Some experts said crossing the Mediterranean became more deadly during Salvini’s time: the number of arrivals in Italy fell, but the number of deaths did not drop proportionately.

We know it will be more difficult [again]. We know it will be more difficult,” said Mattea Weihe, a spokeswoman for Berlin-based Sea-Watch, one of the NGOs handling the rescue work. Weihe said his group, with an eye on the far-right’s expected victory in Italy, had bought a new rescue ship as a “way to bring a different game to the table.”

Italy’s far-right standard-bearer is now in power and wants to keep his promises against immigrants.

Meloni has also repeatedly called for a “naval blockade” of the Mediterranean. A Meloni spokesman said on Monday that such a move could only be led by Europe and in cooperation with North African countries.

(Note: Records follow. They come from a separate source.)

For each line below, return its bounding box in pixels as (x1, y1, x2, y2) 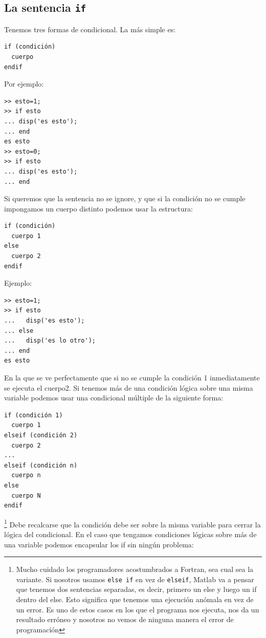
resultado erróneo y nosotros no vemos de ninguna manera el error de (16, 614, 234, 625)
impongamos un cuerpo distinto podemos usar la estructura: (4, 203, 193, 214)
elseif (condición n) (4, 461, 78, 469)
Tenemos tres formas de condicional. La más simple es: (4, 24, 176, 34)
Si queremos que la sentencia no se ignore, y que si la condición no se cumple (4, 193, 246, 204)
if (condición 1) (4, 411, 63, 419)
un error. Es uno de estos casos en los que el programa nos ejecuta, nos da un (16, 604, 259, 614)
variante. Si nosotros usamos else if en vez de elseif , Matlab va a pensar (16, 573, 254, 584)
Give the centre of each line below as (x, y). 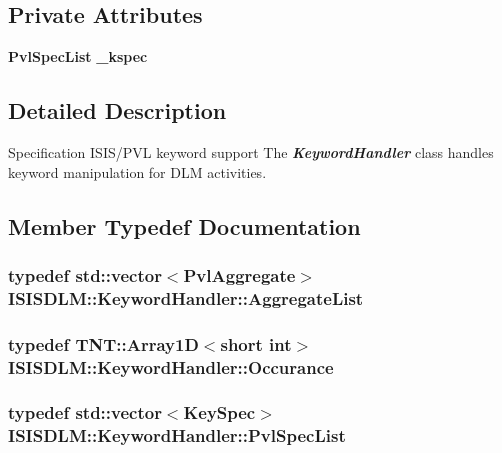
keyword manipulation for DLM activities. (137, 171)
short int (256, 343)
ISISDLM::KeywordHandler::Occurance (171, 366)
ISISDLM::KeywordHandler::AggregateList (186, 297)
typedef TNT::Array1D (103, 343)
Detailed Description (117, 110)
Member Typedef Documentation (184, 225)
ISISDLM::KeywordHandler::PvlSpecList (177, 435)
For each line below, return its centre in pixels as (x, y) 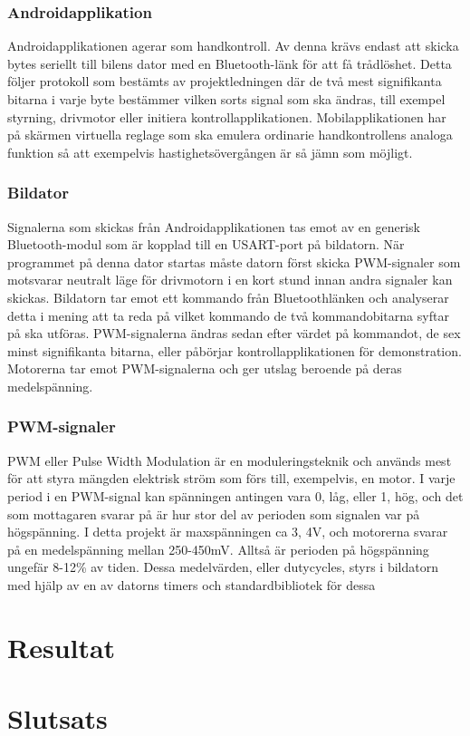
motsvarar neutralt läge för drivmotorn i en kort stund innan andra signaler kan (230, 280)
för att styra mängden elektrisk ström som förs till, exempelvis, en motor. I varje (231, 478)
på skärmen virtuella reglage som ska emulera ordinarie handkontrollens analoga (230, 135)
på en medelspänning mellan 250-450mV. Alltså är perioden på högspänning (218, 549)
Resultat (62, 647)
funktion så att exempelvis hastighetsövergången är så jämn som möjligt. (210, 152)
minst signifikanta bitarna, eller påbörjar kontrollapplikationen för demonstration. (235, 350)
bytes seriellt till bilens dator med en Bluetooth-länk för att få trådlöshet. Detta (230, 63)
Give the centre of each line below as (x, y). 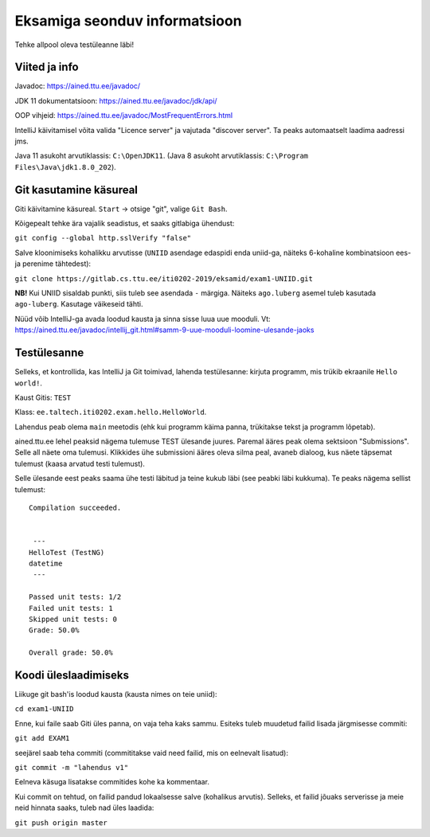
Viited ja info (47, 67)
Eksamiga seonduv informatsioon (128, 21)
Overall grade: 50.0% (71, 653)
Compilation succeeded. (75, 508)
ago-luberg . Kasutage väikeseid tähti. (79, 304)
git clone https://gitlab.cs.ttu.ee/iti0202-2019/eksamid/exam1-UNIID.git (164, 278)
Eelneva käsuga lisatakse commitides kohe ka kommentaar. (112, 782)
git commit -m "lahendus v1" (72, 767)
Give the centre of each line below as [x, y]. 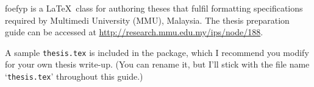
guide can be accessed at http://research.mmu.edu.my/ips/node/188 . [134, 32]
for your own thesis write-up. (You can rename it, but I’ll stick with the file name [157, 64]
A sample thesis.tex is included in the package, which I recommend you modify [157, 52]
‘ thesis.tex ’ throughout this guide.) [74, 76]
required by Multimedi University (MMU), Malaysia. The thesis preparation [147, 20]
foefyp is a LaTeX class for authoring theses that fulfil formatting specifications [154, 8]
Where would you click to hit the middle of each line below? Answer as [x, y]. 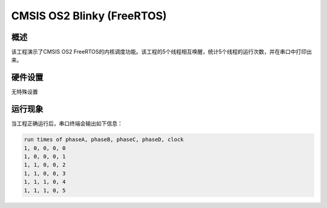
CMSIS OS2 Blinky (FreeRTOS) [89, 16]
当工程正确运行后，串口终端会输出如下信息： [67, 123]
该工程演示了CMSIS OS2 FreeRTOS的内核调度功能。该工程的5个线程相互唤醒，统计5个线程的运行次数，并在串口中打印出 [161, 52]
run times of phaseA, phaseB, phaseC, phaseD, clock [104, 140]
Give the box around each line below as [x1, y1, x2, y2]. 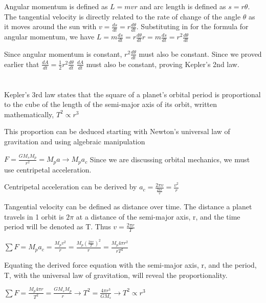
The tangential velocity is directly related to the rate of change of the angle [4, 11, 241, 21]
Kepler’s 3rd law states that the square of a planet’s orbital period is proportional [4, 89, 261, 99]
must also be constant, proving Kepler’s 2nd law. [86, 58, 239, 69]
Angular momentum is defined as [4, 1, 108, 11]
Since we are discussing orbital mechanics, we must [90, 154, 250, 164]
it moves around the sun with [4, 21, 97, 32]
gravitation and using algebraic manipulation [4, 136, 145, 147]
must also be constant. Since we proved [139, 48, 262, 59]

In his interview with The Post, Meloni said that “migrant flows must be managed”, because “nations only exist if there are borders and if they defend themselves”. She said Italy had been providing immigrants with few legal avenues, while instead allowing migration to be dominated by “smugglers” and “slave owners.”

“Is it a smart approach? No,” she said. “Letting in hundreds of thousands of people and then keeping them dealing drugs or forcing them into prostitution on the margins of our society is not solidarity.”

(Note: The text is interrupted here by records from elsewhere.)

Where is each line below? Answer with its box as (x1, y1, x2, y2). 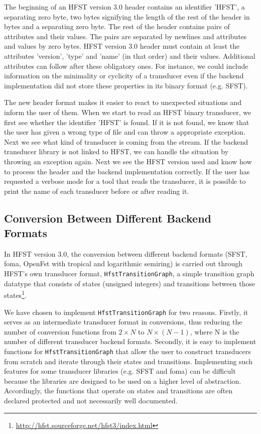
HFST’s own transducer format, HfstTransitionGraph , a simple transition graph (4, 268, 254, 279)
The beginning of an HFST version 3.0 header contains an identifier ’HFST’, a (4, 2, 245, 12)
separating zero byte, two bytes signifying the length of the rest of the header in (4, 11, 250, 22)
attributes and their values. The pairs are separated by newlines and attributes (4, 31, 247, 41)
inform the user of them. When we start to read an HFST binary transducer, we (4, 106, 251, 117)
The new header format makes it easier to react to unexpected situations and (4, 97, 241, 107)
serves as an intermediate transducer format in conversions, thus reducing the (4, 316, 242, 327)
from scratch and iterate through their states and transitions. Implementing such (4, 356, 252, 366)
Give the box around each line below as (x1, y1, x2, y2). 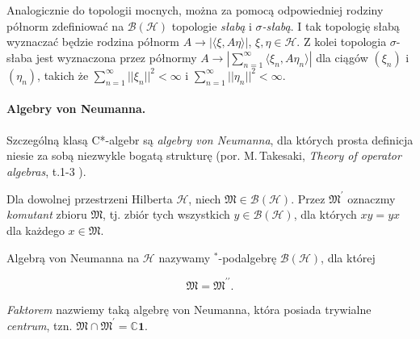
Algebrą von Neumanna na (6, 249, 140, 266)
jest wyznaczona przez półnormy (36, 48, 197, 65)
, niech (188, 190, 221, 207)
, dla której (321, 249, 376, 266)
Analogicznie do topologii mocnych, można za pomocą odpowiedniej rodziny (6, 2, 384, 18)
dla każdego (6, 222, 65, 239)
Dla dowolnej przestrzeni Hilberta (6, 190, 173, 207)
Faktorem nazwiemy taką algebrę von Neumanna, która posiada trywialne (6, 300, 372, 317)
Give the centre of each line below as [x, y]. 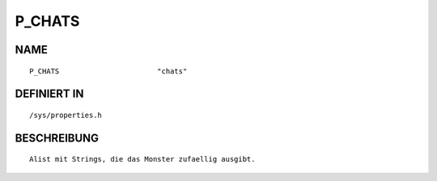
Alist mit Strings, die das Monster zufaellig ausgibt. [142, 159]
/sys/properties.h [66, 115]
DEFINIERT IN [49, 94]
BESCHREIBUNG [57, 138]
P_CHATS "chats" [108, 71]

Giorgia Meloni interview with The Washington Post

She has suggested that Italy, in cooperation with Europe, should set up so-called hot spots outside the EU where potential asylum seekers and refugees can be vetted, with only those approved passing through. Politicians on the left and right have long talked about such ideas, but the obstacles are manifold: few countries want to host such centers, and the potential for rights abuses is plentiful. Britain is pursuing a related plan to send asylum seekers to Rwanda, but its implementation has been complicated by court challenges.

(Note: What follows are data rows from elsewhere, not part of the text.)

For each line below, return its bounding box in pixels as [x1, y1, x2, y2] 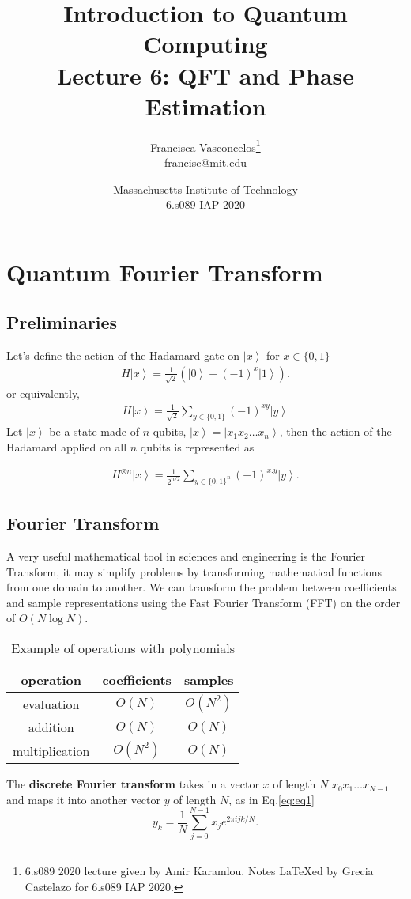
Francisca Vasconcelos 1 [150, 136, 261, 155]
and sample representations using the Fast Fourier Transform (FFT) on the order [6, 594, 401, 610]
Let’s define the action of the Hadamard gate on [6, 347, 240, 364]
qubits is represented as [140, 438, 255, 455]
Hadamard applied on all [6, 438, 127, 455]
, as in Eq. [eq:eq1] [228, 791, 315, 807]
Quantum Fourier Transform [6, 255, 323, 288]
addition [28, 718, 74, 737]
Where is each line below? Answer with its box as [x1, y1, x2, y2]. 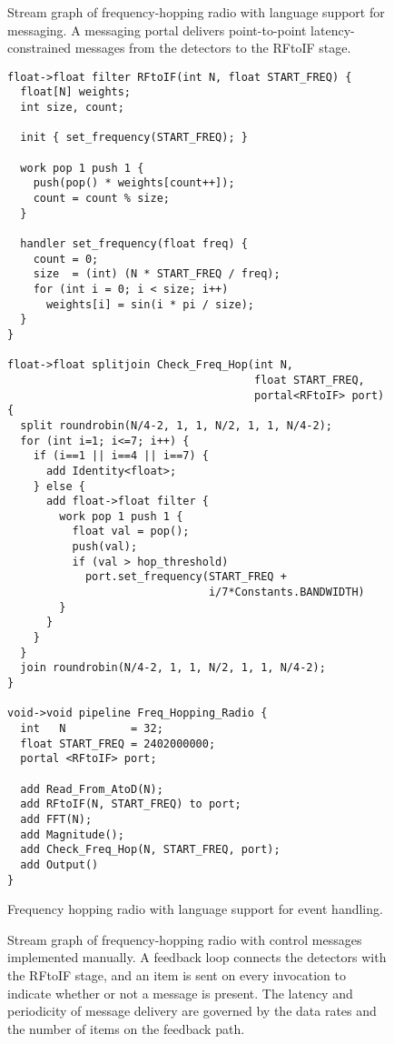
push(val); [72, 540, 138, 554]
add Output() [20, 858, 99, 871]
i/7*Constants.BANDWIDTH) [208, 586, 365, 599]
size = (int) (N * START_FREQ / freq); [33, 267, 281, 281]
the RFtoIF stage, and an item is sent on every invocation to [7, 966, 346, 984]
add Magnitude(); [20, 828, 124, 841]
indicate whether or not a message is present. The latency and [7, 983, 353, 1002]
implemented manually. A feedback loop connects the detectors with [7, 948, 387, 967]
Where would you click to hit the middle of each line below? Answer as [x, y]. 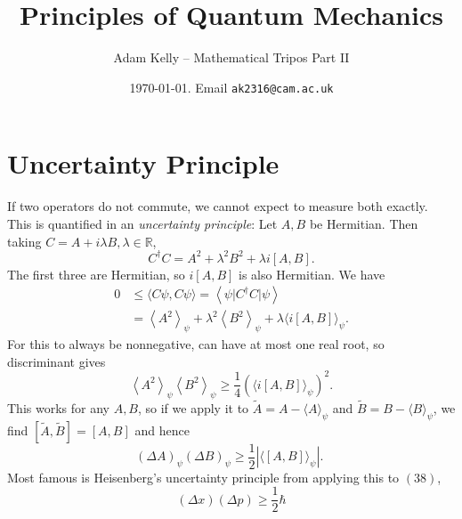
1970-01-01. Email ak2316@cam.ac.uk [231, 87]
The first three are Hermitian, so [96, 274]
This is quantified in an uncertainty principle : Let [142, 223]
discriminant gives [57, 361]
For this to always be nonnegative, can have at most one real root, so [196, 344]
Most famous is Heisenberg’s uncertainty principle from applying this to [203, 477]
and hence [162, 430]
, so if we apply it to [194, 407]
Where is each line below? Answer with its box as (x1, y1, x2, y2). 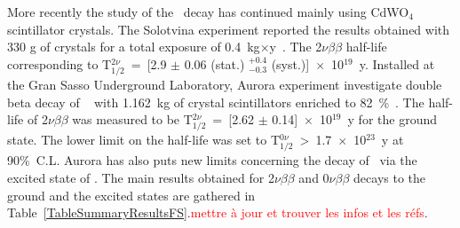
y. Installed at (359, 54, 435, 73)
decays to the (353, 169, 426, 187)
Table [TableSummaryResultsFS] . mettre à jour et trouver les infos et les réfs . (7, 203, 428, 222)
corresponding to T (7, 54, 112, 73)
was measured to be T (72, 110, 193, 129)
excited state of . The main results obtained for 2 (7, 169, 274, 187)
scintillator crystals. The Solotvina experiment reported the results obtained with (7, 20, 450, 38)
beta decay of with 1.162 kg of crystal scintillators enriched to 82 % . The (7, 92, 424, 111)

Within the EU, several countries over the years have taken significant steps to make it harder for undocumented immigrants to reach the bloc. Greece has been accused of intercepting migrants crossing from Turkey and pushing them back into international waters, a violation of international law. And Italy, in a policy supported by both the left and the right, has worked to build and equip the libyan coast guard to push back migrants seeking to cross the Mediterranean.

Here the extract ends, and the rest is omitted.